Google Launches Reward Program For Tsunami Security Scanner

The programme gives financial prizes of up to $3,133.

The Tsunami Security Scanner is the focus of a new Google development effort.

Members of Google’s vulnerability management team, Guoli Ma, Sebastian Lekies, and Claudio Criscione, claimed in a blog post on September 28 that the new tool is designed to strengthen Tsunami’s security detection skills.

The Tsunami Security Scanner was previously an internal Google tool before being launched and made available to the public in July 2020.

The scanner is intended to scan big company networks for open ports before cross-checking vulnerability exposure based on the first reconnaissance findings. Users can install plugins to check for specific security issues. Tsunami can also look for basic security flaws, such as the usage of insecure enterprise credentials.

According to Google, the new, experimental programme would award patch incentives to researchers who create plugins and application fingerprints. Contributors to the former are asked to create plugins for enhanced vulnerability detection, while the latter is looking for web application modules to detect off-the-shelf web apps in a business network.

High and critical-severity flaws that can have a real-world impact on business security are of particular interest to the company.

“The vulnerability should have a high or critical severity rating if there is already a CVE ID assigned (CVSS score >= 7.0),” Google says. “If there is no severity assigned yet, the Tsunami scanner team will perform the triage and determine the severity. This usually includes vulnerabilities like Remote Code Executions (RCEs), arbitrary file uploading, security misconfigurations that result in the exposure of sensitive admin panels, and so on.”

Tsunami, according to the tech giant, also requires more fingerprint data for popular online apps that may include defects that compromise the security of a larger network. If IT teams are unaware that they exist, they may be neglected during patching processes.

Google’s vulnerability management team is in charge of the contributions.

In July, Google announced the launch of https://bughunters.google.com, a new bug bounty programme.
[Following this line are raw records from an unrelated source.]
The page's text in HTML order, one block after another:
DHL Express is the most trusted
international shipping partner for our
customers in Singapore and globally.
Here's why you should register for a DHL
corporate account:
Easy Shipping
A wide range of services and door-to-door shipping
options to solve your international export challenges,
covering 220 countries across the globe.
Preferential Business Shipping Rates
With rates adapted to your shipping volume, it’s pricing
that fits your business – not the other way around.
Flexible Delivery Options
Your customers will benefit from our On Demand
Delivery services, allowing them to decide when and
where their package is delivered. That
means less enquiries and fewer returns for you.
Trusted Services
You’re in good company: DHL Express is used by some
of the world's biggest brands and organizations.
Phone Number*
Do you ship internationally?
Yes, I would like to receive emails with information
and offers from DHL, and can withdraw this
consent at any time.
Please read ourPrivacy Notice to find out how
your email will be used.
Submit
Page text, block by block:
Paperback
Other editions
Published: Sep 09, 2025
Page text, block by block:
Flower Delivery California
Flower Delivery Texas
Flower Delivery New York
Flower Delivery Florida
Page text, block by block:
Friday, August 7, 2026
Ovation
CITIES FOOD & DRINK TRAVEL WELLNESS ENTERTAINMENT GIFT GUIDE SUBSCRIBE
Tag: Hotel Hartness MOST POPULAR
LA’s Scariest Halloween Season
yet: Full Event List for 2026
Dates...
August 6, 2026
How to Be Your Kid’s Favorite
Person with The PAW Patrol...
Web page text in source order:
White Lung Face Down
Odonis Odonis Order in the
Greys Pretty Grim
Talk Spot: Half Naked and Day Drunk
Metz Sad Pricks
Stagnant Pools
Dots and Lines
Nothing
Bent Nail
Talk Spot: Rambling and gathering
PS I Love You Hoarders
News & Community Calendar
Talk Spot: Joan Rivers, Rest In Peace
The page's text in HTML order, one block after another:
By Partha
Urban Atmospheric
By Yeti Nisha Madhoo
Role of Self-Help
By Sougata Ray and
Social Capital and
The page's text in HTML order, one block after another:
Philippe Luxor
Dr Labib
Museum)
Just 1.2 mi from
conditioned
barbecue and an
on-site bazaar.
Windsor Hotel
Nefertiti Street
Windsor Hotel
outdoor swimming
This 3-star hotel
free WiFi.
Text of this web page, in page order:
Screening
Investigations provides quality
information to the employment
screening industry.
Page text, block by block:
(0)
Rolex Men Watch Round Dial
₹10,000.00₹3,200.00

To make the vulnerability disclosure process easier, the resource site brings together all of the firm’s Vulnerability Rewards Programs (VRPs), including Google, Android, Abuse, Chrome, and Play.

The in-scope lists for contributions to open source tools and Tsunami can be found on this platform for anyone interested in the Tsunami programme.

The financial benefits vary. Google is willing to pay a flat charge of $500 for each fingerprint added to Tsunami’s database for web application fingerprints. Depending on the severity of a vulnerability and whether or not it is emergent, up to $3,133 is available for plugins.